Se si digita on line la parola compositrice, è stato detto, si ottiene come risultato “macchina per comporre”, o al massimo “compositori donne”, ma non salta fuori alcun nome proprio. I ventun saggi contenuti nel libro proseguono un’opera di disvelamento della presenza femminile nella storia della musica parlando dell’Ottocento e del Novecento, intrecciando musicologia e sociologia. Non solo quindi linguaggi e partiture, tecniche esecutive, ma ambienti sociali, storie delle vite: molto condizionate, quelle delle donne, da pregiudizi e consuetudini escludenti che si sono trascinati anche lungo il secolo scorso. Era soprattutto il matrimonio, e il ruolo sociale del consorte, che condizionava la carriera di cantanti o esecutrici – è stato il caso della Bronsart, concertista allieva di Liszt – spingendo magari le artiste costrette a non esibirsi in pubblico a “rifugiarsi” nella composizione di opere destinate a esecuzioni nei salotti. Cosa che ha dato luogo ad alcune “rivincite” postume, per la fortuna di noi ascoltatori.

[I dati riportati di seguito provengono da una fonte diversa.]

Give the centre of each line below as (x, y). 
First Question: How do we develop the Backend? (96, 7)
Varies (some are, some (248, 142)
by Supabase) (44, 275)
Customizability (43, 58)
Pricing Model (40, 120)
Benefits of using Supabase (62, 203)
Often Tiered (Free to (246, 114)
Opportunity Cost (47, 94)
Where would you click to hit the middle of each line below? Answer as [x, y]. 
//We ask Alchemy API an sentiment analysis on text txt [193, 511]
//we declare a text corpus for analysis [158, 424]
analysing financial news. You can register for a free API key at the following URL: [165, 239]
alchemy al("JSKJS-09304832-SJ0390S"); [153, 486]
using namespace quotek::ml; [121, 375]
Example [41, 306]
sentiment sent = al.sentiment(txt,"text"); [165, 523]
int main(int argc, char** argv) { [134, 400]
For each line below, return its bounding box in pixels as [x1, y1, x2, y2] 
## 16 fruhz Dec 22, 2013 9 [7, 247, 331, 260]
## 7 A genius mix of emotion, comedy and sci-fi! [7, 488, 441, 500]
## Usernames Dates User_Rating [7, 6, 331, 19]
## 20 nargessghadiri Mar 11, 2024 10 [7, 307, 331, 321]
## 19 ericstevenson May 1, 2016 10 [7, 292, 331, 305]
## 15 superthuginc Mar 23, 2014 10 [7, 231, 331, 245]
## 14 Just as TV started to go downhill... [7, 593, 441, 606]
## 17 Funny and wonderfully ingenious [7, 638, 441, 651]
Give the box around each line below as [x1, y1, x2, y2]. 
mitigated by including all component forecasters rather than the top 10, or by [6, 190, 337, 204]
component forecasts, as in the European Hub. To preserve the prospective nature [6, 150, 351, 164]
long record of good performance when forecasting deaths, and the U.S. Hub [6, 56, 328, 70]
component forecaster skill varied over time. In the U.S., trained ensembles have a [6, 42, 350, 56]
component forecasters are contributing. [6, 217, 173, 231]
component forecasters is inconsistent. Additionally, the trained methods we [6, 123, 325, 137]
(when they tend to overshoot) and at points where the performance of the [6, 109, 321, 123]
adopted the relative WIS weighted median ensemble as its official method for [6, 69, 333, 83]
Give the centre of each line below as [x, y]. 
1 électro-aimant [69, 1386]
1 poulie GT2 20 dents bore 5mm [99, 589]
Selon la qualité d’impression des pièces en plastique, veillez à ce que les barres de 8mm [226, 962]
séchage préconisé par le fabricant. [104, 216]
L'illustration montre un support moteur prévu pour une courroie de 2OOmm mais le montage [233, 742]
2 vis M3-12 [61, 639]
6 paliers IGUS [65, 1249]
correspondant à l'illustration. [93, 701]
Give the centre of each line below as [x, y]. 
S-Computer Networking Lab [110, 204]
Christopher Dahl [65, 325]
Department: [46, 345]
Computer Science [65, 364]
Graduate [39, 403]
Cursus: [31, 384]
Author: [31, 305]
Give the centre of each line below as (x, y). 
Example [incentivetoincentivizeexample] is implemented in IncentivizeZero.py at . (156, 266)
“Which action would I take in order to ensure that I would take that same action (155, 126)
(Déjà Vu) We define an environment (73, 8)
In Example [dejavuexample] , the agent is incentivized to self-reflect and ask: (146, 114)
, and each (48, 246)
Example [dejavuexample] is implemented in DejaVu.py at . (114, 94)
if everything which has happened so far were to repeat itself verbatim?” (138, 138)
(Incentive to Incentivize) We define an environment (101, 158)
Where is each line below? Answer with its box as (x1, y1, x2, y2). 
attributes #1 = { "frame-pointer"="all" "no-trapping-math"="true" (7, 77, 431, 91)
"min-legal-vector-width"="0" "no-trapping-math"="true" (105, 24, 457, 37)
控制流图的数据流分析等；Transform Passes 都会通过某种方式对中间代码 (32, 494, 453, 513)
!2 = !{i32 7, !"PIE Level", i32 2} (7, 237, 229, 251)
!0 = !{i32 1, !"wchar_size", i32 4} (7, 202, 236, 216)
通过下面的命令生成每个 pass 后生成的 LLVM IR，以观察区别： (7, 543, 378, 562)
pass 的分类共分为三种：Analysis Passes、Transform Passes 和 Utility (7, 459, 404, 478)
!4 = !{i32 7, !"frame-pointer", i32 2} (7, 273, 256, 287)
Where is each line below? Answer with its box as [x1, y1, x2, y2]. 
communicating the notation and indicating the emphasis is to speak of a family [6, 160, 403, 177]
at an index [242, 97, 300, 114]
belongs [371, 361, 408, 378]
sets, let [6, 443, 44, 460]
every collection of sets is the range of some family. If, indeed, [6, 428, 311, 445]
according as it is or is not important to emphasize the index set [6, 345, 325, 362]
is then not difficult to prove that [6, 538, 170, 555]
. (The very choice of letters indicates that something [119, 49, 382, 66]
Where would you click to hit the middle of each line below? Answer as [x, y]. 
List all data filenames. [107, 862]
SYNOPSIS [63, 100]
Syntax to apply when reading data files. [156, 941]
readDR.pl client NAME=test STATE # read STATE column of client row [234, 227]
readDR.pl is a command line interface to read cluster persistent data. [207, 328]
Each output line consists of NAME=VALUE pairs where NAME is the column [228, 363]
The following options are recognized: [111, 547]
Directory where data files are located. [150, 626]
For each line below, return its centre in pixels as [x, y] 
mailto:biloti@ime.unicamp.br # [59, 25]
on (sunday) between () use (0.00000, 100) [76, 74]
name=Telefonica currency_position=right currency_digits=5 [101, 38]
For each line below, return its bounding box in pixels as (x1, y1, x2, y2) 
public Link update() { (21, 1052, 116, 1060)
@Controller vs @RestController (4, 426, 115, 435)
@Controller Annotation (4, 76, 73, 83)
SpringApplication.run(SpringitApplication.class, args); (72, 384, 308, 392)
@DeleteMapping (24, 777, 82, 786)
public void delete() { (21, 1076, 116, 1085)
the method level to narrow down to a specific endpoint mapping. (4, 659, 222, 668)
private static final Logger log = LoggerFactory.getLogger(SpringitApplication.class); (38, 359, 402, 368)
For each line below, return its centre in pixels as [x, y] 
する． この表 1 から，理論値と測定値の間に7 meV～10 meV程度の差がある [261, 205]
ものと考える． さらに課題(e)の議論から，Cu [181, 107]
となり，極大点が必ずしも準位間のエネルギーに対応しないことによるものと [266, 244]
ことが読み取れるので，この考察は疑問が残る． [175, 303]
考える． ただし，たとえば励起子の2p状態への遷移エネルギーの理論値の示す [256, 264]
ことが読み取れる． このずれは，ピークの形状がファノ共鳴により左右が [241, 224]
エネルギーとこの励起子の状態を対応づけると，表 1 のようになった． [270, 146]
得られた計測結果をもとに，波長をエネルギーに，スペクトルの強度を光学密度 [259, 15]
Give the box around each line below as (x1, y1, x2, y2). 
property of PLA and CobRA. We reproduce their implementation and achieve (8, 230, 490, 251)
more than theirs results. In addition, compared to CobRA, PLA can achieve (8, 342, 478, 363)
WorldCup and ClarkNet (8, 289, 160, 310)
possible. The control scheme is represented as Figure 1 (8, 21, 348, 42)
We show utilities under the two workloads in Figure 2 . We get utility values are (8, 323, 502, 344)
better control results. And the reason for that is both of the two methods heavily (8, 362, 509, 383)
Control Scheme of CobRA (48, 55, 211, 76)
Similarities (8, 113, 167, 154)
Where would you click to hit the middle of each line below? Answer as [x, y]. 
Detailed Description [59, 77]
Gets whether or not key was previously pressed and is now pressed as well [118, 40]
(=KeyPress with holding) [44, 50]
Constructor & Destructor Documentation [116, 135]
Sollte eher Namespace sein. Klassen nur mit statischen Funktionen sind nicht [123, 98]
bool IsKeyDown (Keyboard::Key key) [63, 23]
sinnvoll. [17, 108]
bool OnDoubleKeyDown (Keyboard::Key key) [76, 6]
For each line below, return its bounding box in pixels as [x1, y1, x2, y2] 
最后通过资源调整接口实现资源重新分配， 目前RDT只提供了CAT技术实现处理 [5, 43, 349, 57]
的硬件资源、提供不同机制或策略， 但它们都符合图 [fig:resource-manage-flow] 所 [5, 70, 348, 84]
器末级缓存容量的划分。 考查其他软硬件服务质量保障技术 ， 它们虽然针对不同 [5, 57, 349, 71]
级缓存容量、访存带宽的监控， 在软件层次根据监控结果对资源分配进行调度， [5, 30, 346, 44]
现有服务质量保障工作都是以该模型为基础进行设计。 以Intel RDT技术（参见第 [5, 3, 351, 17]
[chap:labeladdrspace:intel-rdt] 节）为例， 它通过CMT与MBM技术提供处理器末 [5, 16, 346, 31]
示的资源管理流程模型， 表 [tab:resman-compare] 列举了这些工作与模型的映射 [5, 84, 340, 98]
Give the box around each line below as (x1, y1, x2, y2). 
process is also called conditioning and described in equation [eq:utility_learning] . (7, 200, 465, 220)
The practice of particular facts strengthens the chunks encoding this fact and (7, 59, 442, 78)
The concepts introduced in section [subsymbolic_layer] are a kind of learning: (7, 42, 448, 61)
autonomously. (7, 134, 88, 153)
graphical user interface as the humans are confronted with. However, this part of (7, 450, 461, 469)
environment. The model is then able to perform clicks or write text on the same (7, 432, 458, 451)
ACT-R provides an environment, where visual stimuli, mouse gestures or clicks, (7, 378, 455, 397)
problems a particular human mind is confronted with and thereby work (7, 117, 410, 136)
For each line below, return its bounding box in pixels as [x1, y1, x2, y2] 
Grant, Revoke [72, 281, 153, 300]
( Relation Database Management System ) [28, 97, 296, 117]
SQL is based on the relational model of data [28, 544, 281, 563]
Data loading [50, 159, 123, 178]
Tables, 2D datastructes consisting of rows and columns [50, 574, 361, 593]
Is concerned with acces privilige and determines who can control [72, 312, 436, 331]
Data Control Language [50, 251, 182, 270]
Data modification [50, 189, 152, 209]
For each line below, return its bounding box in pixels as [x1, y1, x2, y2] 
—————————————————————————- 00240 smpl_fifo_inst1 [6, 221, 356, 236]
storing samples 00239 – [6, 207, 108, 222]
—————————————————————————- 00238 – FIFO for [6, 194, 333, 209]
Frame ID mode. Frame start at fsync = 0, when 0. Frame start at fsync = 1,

Ma ci sono voluti due secoli di impegno e passione di ricerca che hanno accompagnato le varie “ondate” dei movimenti femminili e femministi dal tempo delle battaglie per il suffragio femminile, attraverso la rivolta degli anni Settanta, fino ai movimenti queer su cui si discute oggi. Accanto ai nomi delle musiciste emergono – nel saggio di Caianiello sui I gender studies americani e la musica – quelli di etnomusicologhe come Ellen Kolskoff e riferimenti storici che risalgono al 1848, quando a New York nacque il movimento suffragista americano.
L’interesse maschile, testimoniato da Cappelletto, emerge in quattro dei 21 saggi. Salvatore Dell’Atti si concentra sull’autrice francese di fine Ottocento Augusta Holmès e la sua vision de Sainte Thérèse. Tullio Visioli parla del canto delle voci bianche nel Novecento italiano e della relativa pedagogia femminile. Renzo Cresti fa una rica carrellata sulle compositrici italiane fino alle contemporanee. Luca Aversano, che è anche tra gli organizzatori delle attività universitarie che hanno portato a queste iniziative editoriali e concertistiche, insiste sull’urgenza di fare entrare questa storia rimossa nella scuole. Argomento centrale che non riguarda solo la musica.
Alla fine altra musica, di Germaine Tailleferre, eseguita anche da Paolo Montin al clarinetto e Nazarena Recchia all’arpa.